§ **PROBLEM TO WORK ON**
Give again the line that contains "Perahu Dayung Plastik", plus every line after it to the end of the records, unchanged.

Top of DATA FOR REVIEW

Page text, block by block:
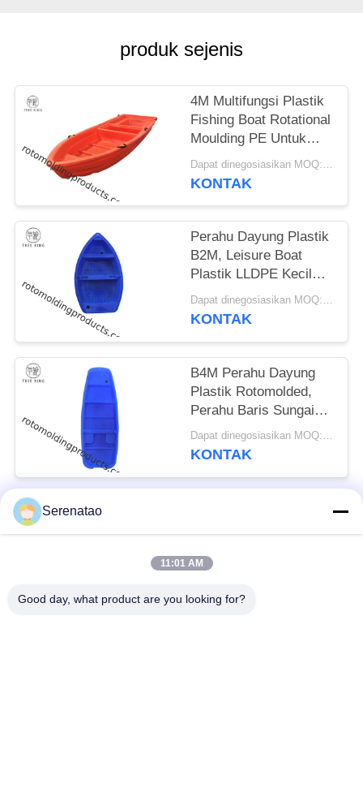
produk sejenis
4M Multifungsi Plastik
Fishing Boat Rotational
Moulding PE Untuk
Akuakultur
Dapat dinegosiasikan MOQ:Negosiasi
KONTAK
Perahu Dayung Plastik
B2M, Leisure Boat
Plastik LLDPE Kecil
Dengan Motor Tempel Dapat dinegosiasikan MOQ:Negosiasi
KONTAK
B4M Perahu Dayung
Plastik Rotomolded,
Perahu Baris Sungai
Ikan Poli Dengan Motor
Tempel
Dapat dinegosiasikan MOQ:Negosiasi
KONTAK
Bad Request
Serenatao
11:01 AM
Good day, what product are you looking for?

Bottom of DATA FOR REVIEW

§ **ANSWER TO THIS EXERCISE**
Perahu Dayung Plastik
B2M, Leisure Boat
Plastik LLDPE Kecil
Dengan Motor Tempel Dapat dinegosiasikan MOQ:Negosiasi
KONTAK
B4M Perahu Dayung
Plastik Rotomolded,
Perahu Baris Sungai
Ikan Poli Dengan Motor
Tempel
Dapat dinegosiasikan MOQ:Negosiasi
KONTAK
Bad Request
Serenatao
11:01 AM
Good day, what product are you looking for?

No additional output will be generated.